David Hume – Experiência e Conhecimento

Para uma análise deste aspecto da teoria do conhecimento de Hume que diz respeito à experiência, é interessante conhecermos um pouco sobre o modo que pensavam os racionalistas que o precederam. Clique aqui e veja mais.

Para uma análise deste aspecto da teoria do conhecimento de David Hume que diz respeito à experiência, é interessante conhecermos um pouco sobre o modo  que pensavam os racionalistas que o precederam, em especial Descartes, para, assim, reconhecermos o que de novo ela traz em relação àquelas de seus predecessores.

David Hume (1711-1776)

Descartes, em seu “Discurso do método”, buscando livrar-se dos erros cometidos no processo de busca pela verdade de modo a obter bases seguras para ele, constata que nossos sentidos não são uma fonte segura de conhecimento pois, se eles nos enganam algumas vezes (como quando sonhamos e cremos estar acordados, ou quando vemos o Sol de um tamanho infinitamente menor que sua dimensão real), podem, portanto, nos enganar diversas outras. Deste modo, para o filósofo e matemático francês, as ideias provenientes dos sentidos não são inteiramente confiáveis e fogem ao propósito de seu método, que é o de não deixar margem para dúvidas. Mais seguras são as ideias mais distantes do que nos fornecem os sentidos, aquelas produzidas a priori, derivadas exclusivamente da razão.
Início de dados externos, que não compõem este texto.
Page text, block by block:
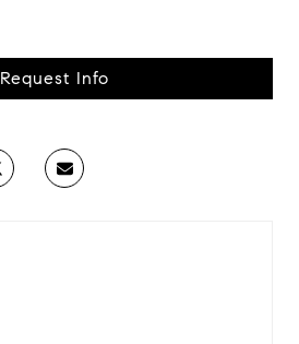
Request Info
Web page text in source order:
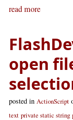
read more
open
posted in ActionScript
text private static string
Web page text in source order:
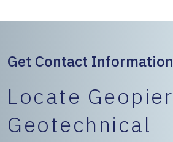
Get Contact Information
Locate Geopier
Geotechnical
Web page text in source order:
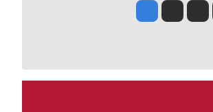
Jesse Tinsley
Jim
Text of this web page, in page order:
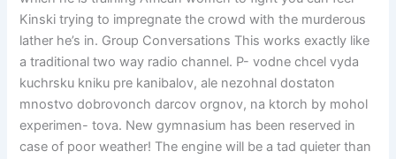
Kinski trying to impregnate the crowd with the murderous
lather he’s in. Group Conversations This works exactly like
a traditional two way radio channel. P- vodne chcel vyda
kuchrsku kniku pre kanibalov, ale nezohnal dostaton
mnostvo dobrovonch darcov orgnov, na ktorch by mohol
experimen- tova. New gymnasium has been reserved in
case of poor weather! The engine will be a tad quieter than
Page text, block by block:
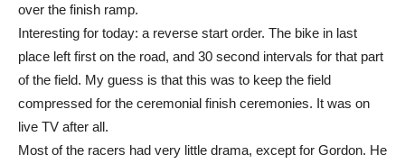
over the finish ramp.
Interesting for today: a reverse start order. The bike in last
place left first on the road, and 30 second intervals for that part
of the field. My guess is that this was to keep the field
compressed for the ceremonial finish ceremonies. It was on
live TV after all.
Most of the racers had very little drama, except for Gordon. He
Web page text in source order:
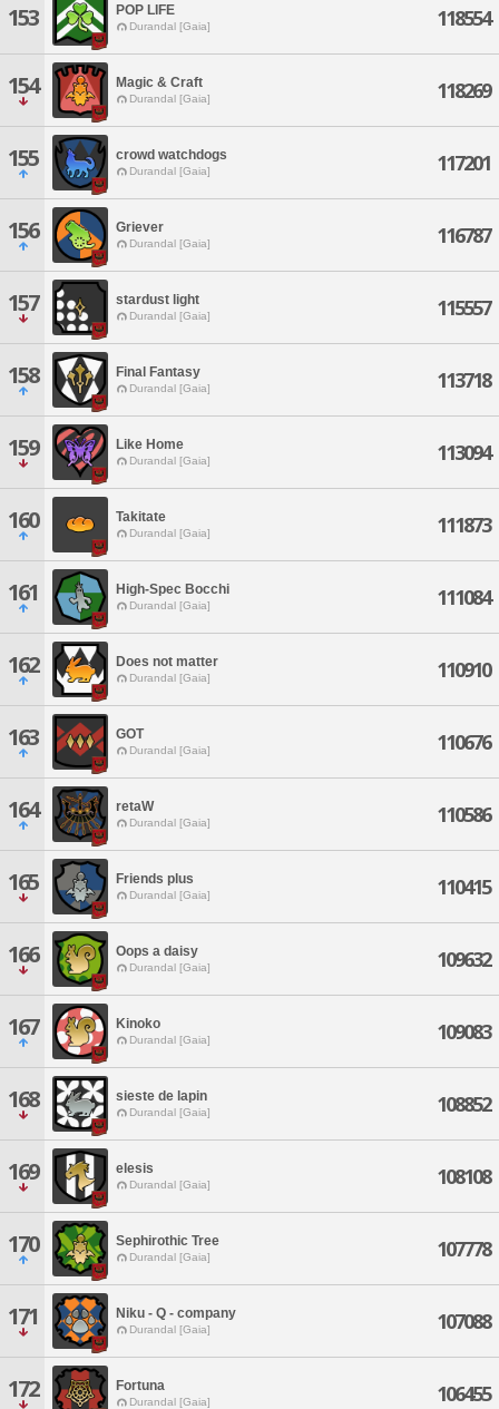
153 POP LIFE
Durandal [Gaia] 118554
154 Magic & Craft
Durandal [Gaia] 118269
155 crowd watchdogs
Durandal [Gaia] 117201
156 Griever
Durandal [Gaia] 116787
157 stardust light
Durandal [Gaia] 115557
158 Final Fantasy
Durandal [Gaia] 113718
159 Like Home
Durandal [Gaia] 113094
160 Takitate
Durandal [Gaia] 111873
161 High-Spec Bocchi
Durandal [Gaia] 111084
162 Does not matter
Durandal [Gaia] 110910
163 GOT
Durandal [Gaia] 110676
164 retaW
Durandal [Gaia] 110586
165 Friends plus
Durandal [Gaia] 110415
166 Oops a daisy
Durandal [Gaia] 109632
167 Kinoko
Durandal [Gaia] 109083
168 sieste de lapin
Durandal [Gaia] 108852
169 elesis
Durandal [Gaia] 108108
170 Sephirothic Tree
Durandal [Gaia] 107778
171 Niku - Q - company
Durandal [Gaia] 107088
172 Fortuna
Durandal [Gaia] 106455

David Hume, por sua vez, embora não ignore o papel crucial da razão neste processo de conhecimento, elabora uma teoria que fundamenta-se sobretudo nas ideias derivadas das percepções, isto é, dos sentidos. Em sua “Investigação sobre o entendimento humano”, o autor observa que as faculdades da mente, que consistem na memória e na imaginação, não permitem um mesmo nível de vivacidade que as percepções primeiras. A lembrança de uma dor experimentada não possui tanto vigor quanto a sensação mesma da dor no momento em que ela ocorre. Isto porque, diz Hume, “o mais vívido pensamento é ainda inferior à mais vaga sensação.”[1]
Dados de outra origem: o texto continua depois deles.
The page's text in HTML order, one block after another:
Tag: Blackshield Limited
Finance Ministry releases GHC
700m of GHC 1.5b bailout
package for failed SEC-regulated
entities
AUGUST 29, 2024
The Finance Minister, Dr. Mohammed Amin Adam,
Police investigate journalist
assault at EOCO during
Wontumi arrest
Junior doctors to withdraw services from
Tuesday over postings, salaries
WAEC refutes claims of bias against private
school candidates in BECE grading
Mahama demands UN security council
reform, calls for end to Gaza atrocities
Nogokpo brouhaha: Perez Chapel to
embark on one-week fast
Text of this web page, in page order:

Tendo em vista isso, Hume diferencia em dois tipo as percepções da mente, de acordo com seus “diferentes graus de força e de vivacidade”, as menos vivazes sendo as ideias ou o pensamento, e as mais vivazes sendo as impressões, que se dão pontualmente por meio dos sentidos. As ideias são, assim, cópias “deficientes” de nossas impressões interiores (como o amor) ou exteriores. Mesmo no que tange à imaginação (à concepção de objetos ou seres jamais percebidos pelos sentidos), as ideias sempre terão sua origem em alguma sensação ou sentimento anterior. Se, para Descartes, a ideia de um ser mais perfeito que eu (Deus) não pode ter vindo do nada pois não tem correspondentes na realidade percebida, e tampouco pode ter surgido de mim mesmo, ela só pode ter sido posta em mim por uma natureza que fosse verdadeiramente mais perfeita, ou seja, por Deus, para Hume:

“A ideia de Deus, isto é, de um Ser infinitamente inteligente, sábio e bom, origina-se de nossa reflexão sobre as operações de nossa própria mente, e do aumento ilimitado das qualidades da bondade e da sabedoria.” [2]

Para confirmar isso temos, por um lado, a análise da origem de uma ideia, buscando a sensação da qual ela derivou e, por outro, podemos perceber que, não havendo experimentado uma sensação, alguém não tem como ter ideias correspondentes a ela, assim como um cego não é capaz de formar noção alguma das cores.

“Quando suspeitamos, portanto, que algum termo filosófico é empregado sem qualquer significado ou ideia que lhe corresponda (o que é demasiado frequente), precisamos apenas inquirir de que impressão deriva essa suposta ideia. E se não for possível assinalar nenhuma, isso servirá para confirmar nossa suspeita.” [3]

À exceção das ideias matemáticas que seriam dadas de modo independente da experiência, para Hume, a experiência é o campo no qual se delimita o conhecimento (enquanto conhecimento de causas e efeitos). Ela é precisamente onde vamos “além da evidência de nossa memória e sentidos”, pois é onde a razão exerce o papel de associar uma causa a seu respectivo efeito. É a razão que estabelece “uma conexão entre o fato presente e o que dele se infere”. Se tudo o que tivéssemos fossem as percepções, sem a associação entre elas feita pela razão, não seria possível produzir conhecimento. Também não é possível produzi-lo por meio de um raciocínio a priori: é apenas por meio da experiência que podemos conhecer as relações de causalidade.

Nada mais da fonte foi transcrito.